Se da un lato l’“accessibilità universale” è sinonimo di opportunità più grandi, dall’altro ci pone di fronte a una domanda importante: se il valore di una piattaforma non si gioca più solo sull’hardware o su esclusive blindate — cosa resta come vero elemento di differenziazione? Nintendo continua a rispondere con coerenza: riaffermando la propria identità attraverso esclusive first-party, evitando la guerra dei teraflop e coltivando creatività e gameplay distintivi. Microsoft e Sony, invece, procedono a capitoli alterni tra apertura e ridisegno culturale.

Forse non assisteremo più a guerre frontali tra “sonari e boxari”, combattute principalmente sui forum, ma a una lenta ridefinizione dei ruoli. E, da giocatore, non posso che chiedermi se questa comodità diffusa non rischi di rubarci qualcosa di prezioso: il senso di appartenenza che un tempo dava scegliere “la propria” console.

1 COMMENTO

  1. Faccio parte di quell’era videoludica che potremmo definire la preistoria del gaming: quando noi ragazzotti, cresciuti a pane e Nutella (credendo fosse pure salubre), arrivavamo perfino a picchiarci ( non scherzo) per stabilire quale computer prima, e quale console poi, fosse migliore dell’altra.

    Da commodoriano incallito, mi sono trovato costretto a cedere il passo al mondo delle console, poco prima che la grande “C” tramontasse definitivamente.
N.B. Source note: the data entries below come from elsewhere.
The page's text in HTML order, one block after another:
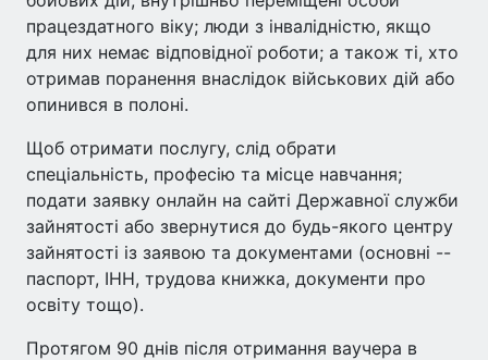
працездатного віку; люди з інвалідністю, якщо
для них немає відповідної роботи; а також ті, хто
отримав поранення внаслідок військових дій або
опинився в полоні.
Щоб отримати послугу, слід обрати
спеціальність, професію та місце навчання;
подати заявку онлайн на сайті Державної служби
зайнятості або звернутися до будь-якого центру
зайнятості із заявою та документами (основні --
паспорт, ІНН, трудова книжка, документи про
освіту тощо).
Протягом 90 днів після отримання ваучера в
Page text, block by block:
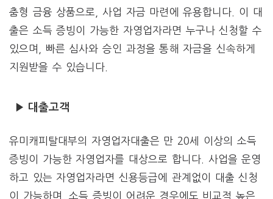
춤형 금융 상품으로, 사업 자금 마련에 유용합니다. 이 대
출은 소득 증빙이 가능한 자영업자라면 누구나 신청할 수
있으며, 빠른 심사와 승인 과정을 통해 자금을 신속하게
지원받을 수 있습니다.
▶ 대출고객
유미캐피탈대부의 자영업자대출은 만 20세 이상의 소득
증빙이 가능한 자영업자를 대상으로 합니다. 사업을 운영
하고 있는 자영업자라면 신용등급에 관계없이 대출 신청
이 가능하며, 소득 증빙이 어려운 경우에도 비교적 높은
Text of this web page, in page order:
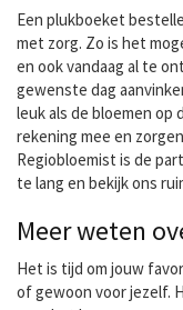
Een plukboeket
met zorg. Zo is het
en ook vandaag al te
gewenste dag
leuk als de bloemen op
rekening mee en
Regiobloemist is de
te lang en bekijk ons
Meer weten
Het is tijd om jouw
of gewoon voor jezelf.
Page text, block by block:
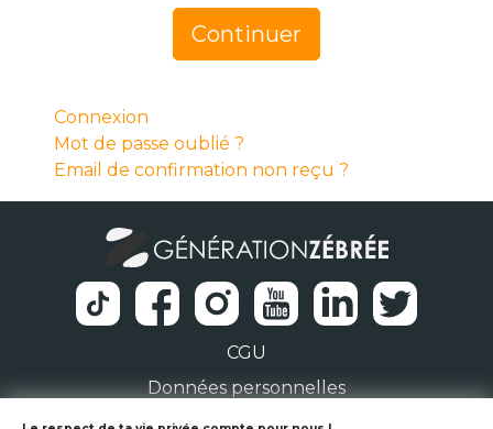
Continuer
Connexion
Mot de passe oublié ?
Email de confirmation non reçu ?
CGU
Données personnelles
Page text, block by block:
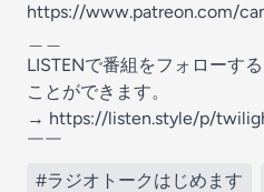
https://www.patreon.com/
LISTENで番組をフォローす
ことができます。
→ https://listen.style/p/
￣￣
#ラジオトークはじめます
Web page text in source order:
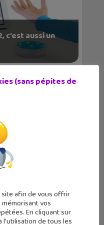
c’est aussi un
(sans pépites de
afin de vous offrir
vos
En cliquant sur
l'utilisation de tous les
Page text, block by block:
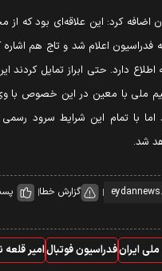
کرد: این علاقه‌ای بود که از
اعلام شد و تاج هم اشاره
دارد. حتی ابراز تمایل کردند
ملی با معین در این خصوص با وی
با تمام این شرایط سرود رسمی
شد.
گزارش خطا
ایرانفدراسیون فوتبالامیر قلعه
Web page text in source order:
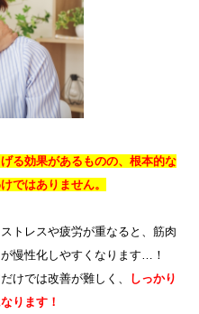
る効果があるものの、根本的な
ではありません。
トレスや疲労が重なると、筋肉
慢性化しやすくなります…！
けでは改善が難しく、
しっかり
ります！
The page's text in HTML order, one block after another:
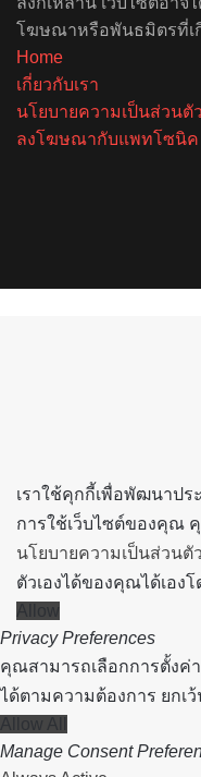
โฆษณาหรือพันธมิตรที่เ
Home
เกี่ยวกับเรา
นโยบายความเป็นส่วนตัว
ลงโฆษณากับแพทโซนิค
เราใช้คุกกี้เพื่อพัฒนาป
การใช้เว็บไซต์ของคุณ
นโยบายความเป็นส่วนตัว
ตัวเองได้ของคุณได้เอง
Allow
Privacy Preferences
คุณสามารถเลือกการตั้งค่
ได้ตามความต้องการ ยกเ
Allow All
Manage Consent
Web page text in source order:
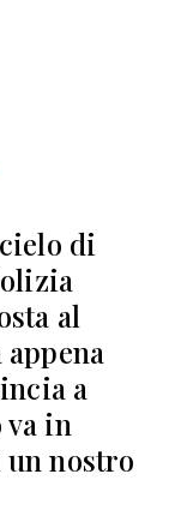
di
al
a
va in
un nostro
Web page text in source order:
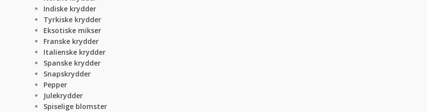
Indiske krydder
Tyrkiske krydder
Eksotiske mikser
Franske krydder
Italienske krydder
Spanske krydder
Snapskrydder
Pepper
Julekrydder
Spiselige blomster
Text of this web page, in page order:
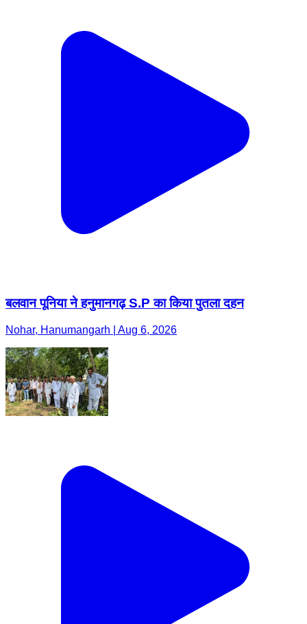
बलवान पूनिया ने हनुमानगढ़ S.P का किया पुतला दहन
Nohar, Hanumangarh | Aug 6, 2026
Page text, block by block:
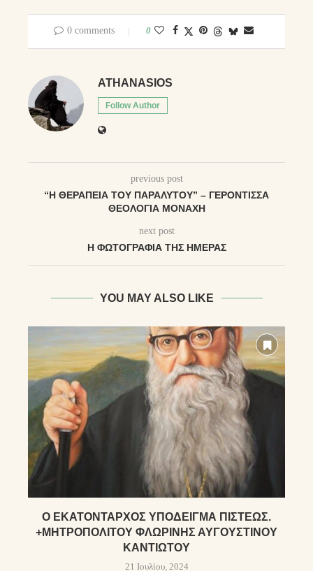
0 comments 0
ATHANASIOS
Follow Author
previous post
“Η ΘΕΡΑΠΕΙΑ ΤΟΥ ΠΑΡΑΛΥΤΟΥ” – ΓΕΡΌΝΤΙΣΣΑ
ΘΕΟΛΟΓΊΑ ΜΟΝΑΧΉ
next post
Η ΦΩΤΟΓΡΑΦΊΑ ΤΗΣ ΗΜΈΡΑΣ
YOU MAY ALSO LIKE
Ὁ ἙΚΑΤΌΝΤΑΡΧΟΣ ὙΠΌΔΕΙΓΜΑ ΠΊΣΤΕΩΣ.
+ΜΗΤΡΟΠΟΛΊΤΟΥ ΦΛΩΡΊΝΗΣ ΑΥΓΟΥΣΤΊΝΟΥ
ΚΑΝΤΙΏΤΟΥ
21 Ιουλίου, 2024
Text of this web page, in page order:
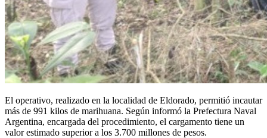
El operativo, realizado en la localidad de Eldorado, permitió incautar
más de 991 kilos de marihuana. Según informó la Prefectura Naval
Argentina, encargada del procedimiento, el cargamento tiene un
valor estimado superior a los 3.700 millones de pesos.
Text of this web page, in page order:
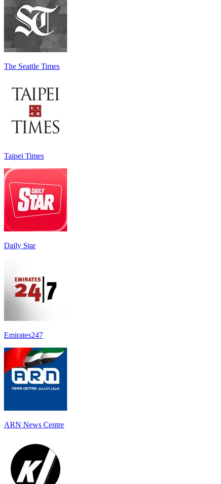
The Seattle Times
Taipei Times
Daily Star
Emirates247
ARN News Centre
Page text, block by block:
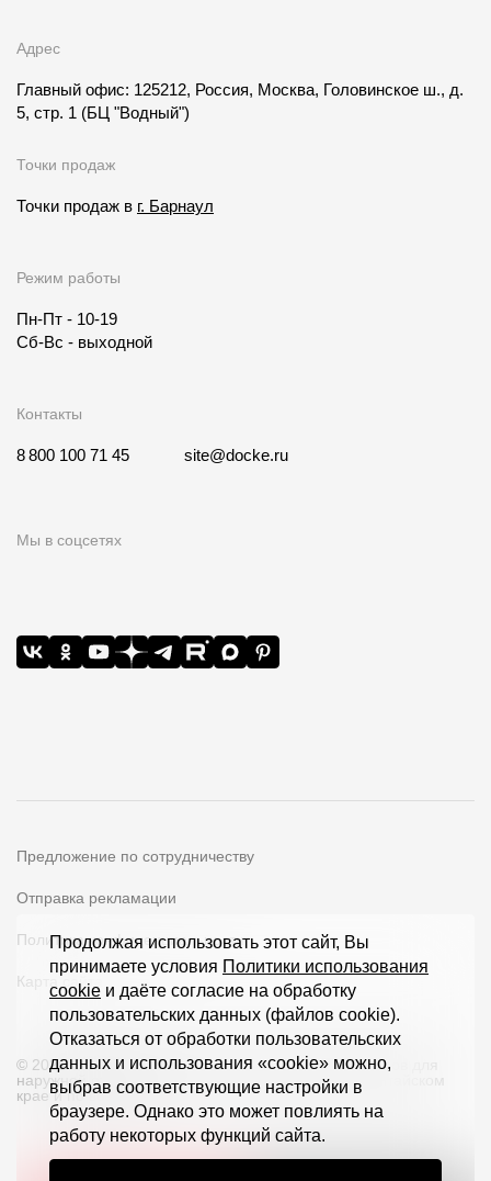
Адрес
Главный офис: 125212, Россия, Москва, Головинское ш., д.
5, стр. 1 (БЦ "Водный")
Точки продаж
Точки продаж в г. Барнаул
Режим работы
Пн-Пт - 10-19
Сб-Вс - выходной
Контакты
8 800 100 71 45 site@docke.ru
Мы в соцсетях
Предложение по сотрудничеству
Отправка рекламации
Политика конфиденциальности
Карта сайта
© 2026 ООО «Дёке Экстружн» - производство товаров для
наружной отделки загородных домов и кровли в Алтайском
крае и по всей РФ
Продолжая использовать этот сайт, Вы
принимаете условия Политики использования
cookie и даёте согласие на обработку
пользовательских данных (файлов cookie).
Отказаться от обработки пользовательских
данных и использования «cookie» можно,
выбрав соответствующие настройки в
браузере. Однако это может повлиять на
работу некоторых функций сайта.
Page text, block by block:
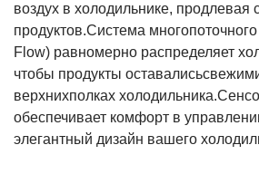
воздух в холодильнике, продлевая
продуктов.Система
Flow) равномерно распределяет
чтобы продукты
верхнихполках
обеспечивает комфорт в
элегантный дизайн вашего

Un tempo non si era soltanto fan, ma veri e propri seguaci: essere un Nintendaro o un Segaro (termine che, da adolescente, poteva essere declinabile con altri possibili significati) era una questione di appartenenza.

    Come dici bene tu, la differenza si creava soprattutto grazie alle esclusive, che spremendo l’hardware fino all’osso diventavano veri e propri simboli di identità. Oggi, certo, abbiamo accesso a un catalogo vastissimo e, giustamente, tu parli di ponti più che di muri. Ma, nel frattempo, si è persa quella parte più poetica della console war.